Went back home two hours later half rested half beaten down. I mean it was kinda cool getting my ass out of the house in the first place but my expectations do not far exceed what I've known for quite some time now. Reality is I hardly conclude things unless it's work, or something really necessary and even then there's a small window open in case I need to make a run for it.
I didn't get to see much of my company -quite a relief there as there's barely any need for me to look like a dork who's trying too hard, which I do, and what's worse I know it but for some odd reason I haven't yet reached the point of quitting.
From time to time it feels like it's the easiest thing ever, to quit. I take off the ring, now hanging looser than it used to when I first put it on my finger (don't be fooled it's not that huge a difference - plus it is borrowed as he clearly stated), I put it on the bedside table and refuse to even look at it. I'm positive I'll give it back first chance I get and let go of that initial stupid romantic thought that having it could mean a thing. It doesn't. If it did the bestower would have had me know. Or would he? Fuck speculations, I could hurl at my own face when I dope out like that.

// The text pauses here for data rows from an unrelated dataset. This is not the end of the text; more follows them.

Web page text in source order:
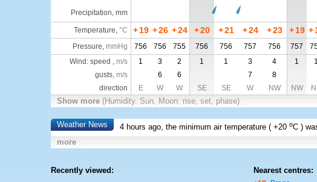
Precipitation, mm
Temperature, °C + 19 +26 +24 +20 +21 +24 +23 + 19 +
Pressure, mmHg 756 756 755 756 756 757 756 757
Wind: speed , m/s 1 3 2 1 1 3 4 1 1
gusts, m/s 6 6 7 8
direction
E W W SE SE W NW NW
Show more (Humidity. Sun, Moon: rise, set, phase)
Weather News 4 hours ago, the minimum air temperature (+20 oC )
more
Recently viewed: Nearest centres:
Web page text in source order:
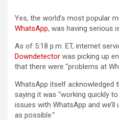
Yes, the world’s most popular
WhatsApp, was having serious
As of 5:18 p.m. ET, internet
Downdetector was picking up
that there were “problems at
WhatsApp itself acknowledged
saying it was “working quickly
issues with WhatsApp and
as possible.”
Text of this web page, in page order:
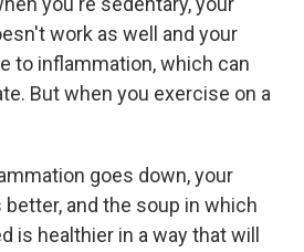
work as well and your
to inflammation, which can
But when you exercise on a
goes down, your
and the soup in which
is healthier in a way that will
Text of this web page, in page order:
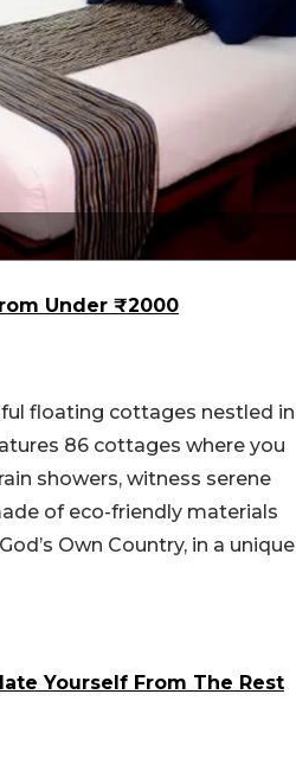
Under ₹2000
floating cottages nestled in
86 cottages where you
showers, witness serene
of eco-friendly materials
Own Country, in a unique
Yourself From The Rest
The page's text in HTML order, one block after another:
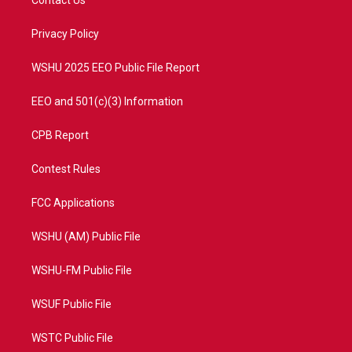
e
a
Privacy Policy
WSHU 2025 EEO Public File Report
EEO and 501(c)(3) Information
CPB Report
Contest Rules
FCC Applications
WSHU (AM) Public File
WSHU-FM Public File
WSUF Public File
WSTC Public File
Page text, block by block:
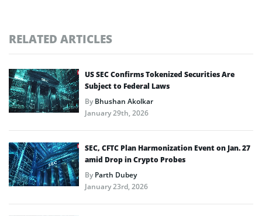
RELATED ARTICLES
US SEC Confirms Tokenized Securities Are
Subject to Federal Laws
ByBhushan Akolkar
January 29th, 2026
SEC, CFTC Plan Harmonization Event on Jan. 27
amid Drop in Crypto Probes
ByParth Dubey
January 23rd, 2026
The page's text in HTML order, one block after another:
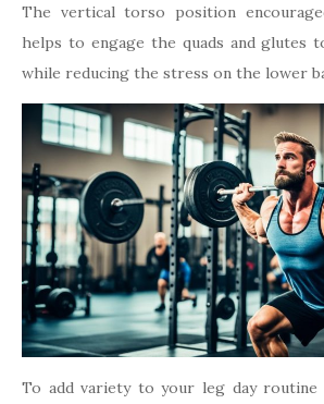
The vertical torso position
helps to engage the quads and glutes
while reducing the stress on the lower
To add variety to your leg day routine
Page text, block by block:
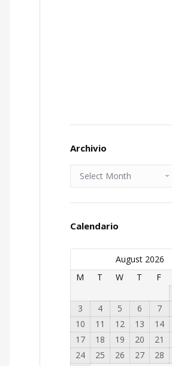
Archivio
Archivio
Calendario
August 2026
M
T W T F
3
4 5 6 7
10
11 12 13 14
17
18 19 20 21
24
25 26 27 28
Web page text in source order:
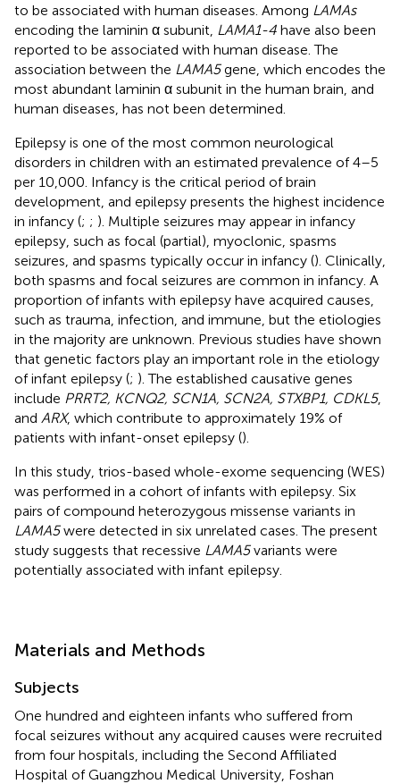
to be associated with human diseases. Among LAMAs
encoding the laminin α subunit, LAMA1-4 have also been
reported to be associated with human disease. The
association between the LAMA5gene, which encodes the
most abundant laminin α subunit in the human brain, and
human diseases, has not been determined.
Epilepsy is one of the most common neurological
disorders in children with an estimated prevalence of 4–5
per 10,000. Infancy is the critical period of brain
development, and epilepsy presents the highest incidence
in infancy (; ; ). Multiple seizures may appear in infancy
epilepsy, such as focal (partial), myoclonic, spasms
seizures, and spasms typically occur in infancy (). Clinically,
both spasms and focal seizures are common in infancy. A
proportion of infants with epilepsy have acquired causes,
such as trauma, infection, and immune, but the etiologies
in the majority are unknown. Previous studies have shown
that genetic factors play an important role in the etiology
of infant epilepsy (; ). The established causative genes
include PRRT2, KCNQ2, SCN1A, SCN2A, STXBP1, CDKL5,
and ARX, which contribute to approximately 19% of
patients with infant-onset epilepsy ().
In this study, trios-based whole-exome sequencing (WES)
was performed in a cohort of infants with epilepsy. Six
pairs of compound heterozygous missense variants in
LAMA5were detected in six unrelated cases. The present
study suggests that recessive LAMA5variants were
potentially associated with infant epilepsy.
Materials and Methods
Subjects
One hundred and eighteen infants who suffered from
focal seizures without any acquired causes were recruited
from four hospitals, including the Second Affiliated
Hospital of Guangzhou Medical University, Foshan
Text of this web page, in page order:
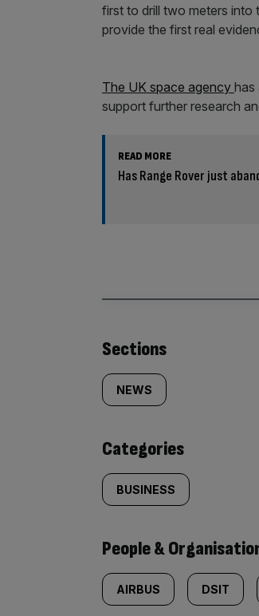
first to drill two meters into
provide the first real
The UK space agency has
support further research
READ MORE
Has Range Rover just
Similarly
tagged
content:
Sections
NEWS
Categories
BUSINESS
People &
AIRBUS DSIT
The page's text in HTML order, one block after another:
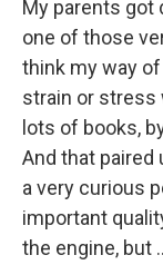
My parents got
one of those
think my way
strain or stress
lots of books,
And that
a very curious
important
the engine, but
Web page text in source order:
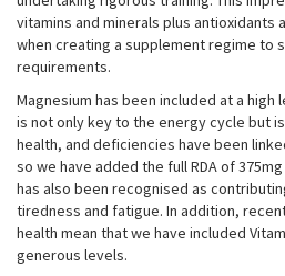
vitamins and minerals plus antioxidants
when creating a supplement regime to
requirements.
Magnesium has been included at a
is not only key to the energy cycle but
health, and deficiencies have been
so we have added the full RDA of
has also been recognised as
tiredness and fatigue. In addition,
health mean that we have included
generous levels.
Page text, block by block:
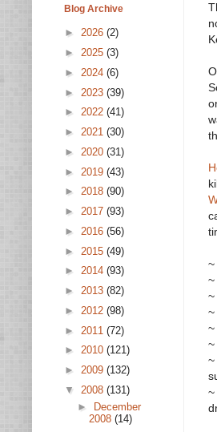
~
~
~
~
~
~
~
~
Blog Archive
► 2026 (2)
► 2025 (3)
► 2024 (6)
► 2023 (39)
► 2022 (41)
► 2021 (30)
► 2020 (31)
► 2019 (43)
► 2018 (90)
► 2017 (93)
► 2016 (56)
► 2015 (49)
► 2014 (93)
► 2013 (82)
► 2012 (98)
► 2011 (72)
► 2010 (121)
► 2009 (132)
▼ 2008 (131)
►
December
2008 (14)
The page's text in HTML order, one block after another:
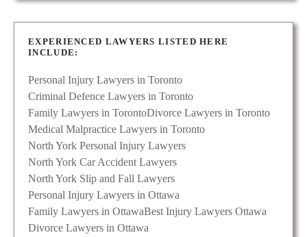
EXPERIENCED LAWYERS LISTED HERE
INCLUDE:
Personal Injury Lawyers in Toronto
Criminal Defence Lawyers in Toronto
Family Lawyers in TorontoDivorce Lawyers in Toronto
Medical Malpractice Lawyers in Toronto
North York Personal Injury Lawyers
North York Car Accident Lawyers
North York Slip and Fall Lawyers
Personal Injury Lawyers in Ottawa
Family Lawyers in OttawaBest Injury Lawyers Ottawa
Divorce Lawyers in Ottawa

A few days later it kind of bothers me seeing the thing lie next to my bed, so I put it back on my finger, I wouldn't want it to roll on the floor and get swallowed up by the vacuum cleaner- what will my excuse be if it got lost, better safe on me till I give it back. A few days go by and I find it comfortably settling on my finger again, I spin and roll it with my thumb, check how much looser it got as I Skype, flip records or wash the dishes. And then he's there and I'll say something like "you want it back right?" and he nods no and it still gives me that kind of accord and silly warmth when he tries it on for a while and then takes it off and puts it back on my finger.
Celi says I drive him crazy. I don't see yet but I do, she says, it's only a matter of time, but there are nights like tonight when we've had our time together and got to hug and say our thank you this and thanks for that and kept texting after parting and I come home hungry, sit over the hot plate cooking chicken and lettuce and feel like bawling because physically I miss him too much. And I could refuse his fingers snapping to light my cigarette or deny how sedative his warmth is, a kind of heat that creeps from the knees to my chin when he holds me taking a few seconds too long to let go. And I don't even want to be touched or even talked to by anybody because nothing feels like that silent grip.
I could withdraw all the words he reads or listens to because my mouth is always so big. I could stop thinking oh fucking kiss me already and just act on the thought. But who says those things in reality? The only truth is if you won't kiss me then you can shove your mouth in your ass.